Work required:
Keep every line of the data below that has the string "Bathrooms" and present those lines.

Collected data

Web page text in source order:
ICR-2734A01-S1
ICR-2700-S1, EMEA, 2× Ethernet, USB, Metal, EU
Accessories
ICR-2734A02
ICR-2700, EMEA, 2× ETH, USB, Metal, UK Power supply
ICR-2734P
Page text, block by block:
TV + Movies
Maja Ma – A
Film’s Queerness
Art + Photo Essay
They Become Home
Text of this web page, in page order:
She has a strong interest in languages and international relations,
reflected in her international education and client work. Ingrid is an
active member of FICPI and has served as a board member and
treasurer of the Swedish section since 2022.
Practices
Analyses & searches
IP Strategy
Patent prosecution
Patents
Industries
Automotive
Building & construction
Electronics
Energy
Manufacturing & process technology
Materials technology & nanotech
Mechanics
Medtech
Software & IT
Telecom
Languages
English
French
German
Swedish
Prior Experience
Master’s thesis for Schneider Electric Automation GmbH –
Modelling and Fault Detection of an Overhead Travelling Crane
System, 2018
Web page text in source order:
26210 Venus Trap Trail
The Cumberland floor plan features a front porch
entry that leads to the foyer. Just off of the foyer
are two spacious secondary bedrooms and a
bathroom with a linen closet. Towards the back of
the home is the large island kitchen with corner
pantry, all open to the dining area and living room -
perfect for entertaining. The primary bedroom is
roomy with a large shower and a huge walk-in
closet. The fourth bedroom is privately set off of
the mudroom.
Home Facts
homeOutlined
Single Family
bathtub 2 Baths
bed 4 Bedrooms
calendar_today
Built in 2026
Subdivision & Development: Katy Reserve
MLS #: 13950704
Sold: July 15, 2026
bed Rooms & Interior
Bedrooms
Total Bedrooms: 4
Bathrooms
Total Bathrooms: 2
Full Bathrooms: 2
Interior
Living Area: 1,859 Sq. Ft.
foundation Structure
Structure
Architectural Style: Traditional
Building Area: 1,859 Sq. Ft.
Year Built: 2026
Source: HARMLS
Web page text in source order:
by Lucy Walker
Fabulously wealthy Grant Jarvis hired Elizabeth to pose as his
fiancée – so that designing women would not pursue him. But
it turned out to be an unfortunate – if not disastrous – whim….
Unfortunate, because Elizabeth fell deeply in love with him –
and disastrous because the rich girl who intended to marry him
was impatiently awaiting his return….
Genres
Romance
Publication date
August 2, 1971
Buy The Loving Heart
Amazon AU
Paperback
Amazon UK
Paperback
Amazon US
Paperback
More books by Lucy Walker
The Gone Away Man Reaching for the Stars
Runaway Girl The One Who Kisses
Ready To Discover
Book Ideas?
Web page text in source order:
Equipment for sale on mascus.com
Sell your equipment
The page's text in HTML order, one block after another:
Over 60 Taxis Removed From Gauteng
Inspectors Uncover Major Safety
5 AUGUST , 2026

Worked solution:
Bathrooms
Total Bathrooms: 2
Full Bathrooms: 2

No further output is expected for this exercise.